▶ **What the task requires**: Copy the data that follows exactly as it is, excluding all pictures.

▶ **Listed entries**:
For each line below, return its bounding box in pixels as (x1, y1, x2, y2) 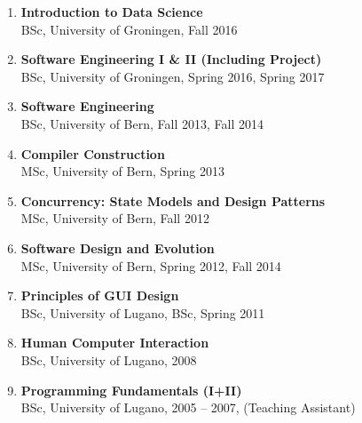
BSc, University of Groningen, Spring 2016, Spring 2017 (20, 67, 325, 85)
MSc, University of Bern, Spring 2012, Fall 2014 (20, 256, 281, 275)
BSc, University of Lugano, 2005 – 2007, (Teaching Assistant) (20, 398, 356, 417)
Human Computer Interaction (20, 333, 209, 352)
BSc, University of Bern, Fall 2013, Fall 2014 (20, 114, 264, 132)
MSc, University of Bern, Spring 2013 (20, 162, 224, 180)
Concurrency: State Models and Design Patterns (20, 191, 326, 210)
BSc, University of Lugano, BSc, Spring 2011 (20, 303, 265, 322)
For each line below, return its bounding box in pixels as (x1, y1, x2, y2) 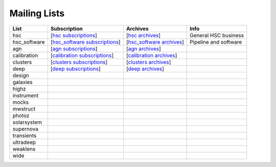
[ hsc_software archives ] (126, 38, 184, 45)
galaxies (12, 78, 33, 86)
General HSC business (190, 32, 244, 39)
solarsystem (12, 119, 42, 126)
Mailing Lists (9, 8, 65, 19)
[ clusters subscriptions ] (50, 59, 108, 66)
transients (12, 132, 37, 139)
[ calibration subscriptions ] (50, 51, 114, 59)
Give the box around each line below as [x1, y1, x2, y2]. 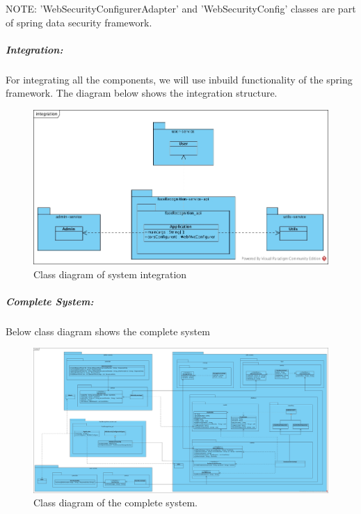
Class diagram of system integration [33, 266, 187, 281]
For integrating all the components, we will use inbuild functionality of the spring [6, 72, 353, 86]
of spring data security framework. [6, 15, 152, 29]
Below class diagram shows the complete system [6, 323, 210, 338]
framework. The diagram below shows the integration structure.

▶ **Finished task**:
For each line below, return its bounding box in pixels as (x1, y1, x2, y2) 
BSc, University of Groningen, Spring 2016, Spring 2017 (20, 67, 325, 85)
MSc, University of Bern, Spring 2012, Fall 2014 (20, 256, 281, 275)
BSc, University of Lugano, 2005 – 2007, (Teaching Assistant) (20, 398, 356, 417)
Human Computer Interaction (20, 333, 209, 352)
BSc, University of Bern, Fall 2013, Fall 2014 (20, 114, 264, 132)
MSc, University of Bern, Spring 2013 (20, 162, 224, 180)
Concurrency: State Models and Design Patterns (20, 191, 326, 210)
BSc, University of Lugano, BSc, Spring 2011 (20, 303, 265, 322)
For each line below, return its bounding box in pixels as (x1, y1, x2, y2) 
[ hsc_software archives ] (126, 38, 184, 45)
galaxies (12, 78, 33, 86)
General HSC business (190, 32, 244, 39)
solarsystem (12, 119, 42, 126)
Mailing Lists (9, 8, 65, 19)
[ clusters subscriptions ] (50, 59, 108, 66)
transients (12, 132, 37, 139)
[ calibration subscriptions ] (50, 51, 114, 59)
Give the box around each line below as [x1, y1, x2, y2]. 
Class diagram of system integration [33, 266, 187, 281]
For integrating all the components, we will use inbuild functionality of the spring [6, 72, 353, 86]
of spring data security framework. [6, 15, 152, 29]
Below class diagram shows the complete system [6, 323, 210, 338]
framework. The diagram below shows the integration structure.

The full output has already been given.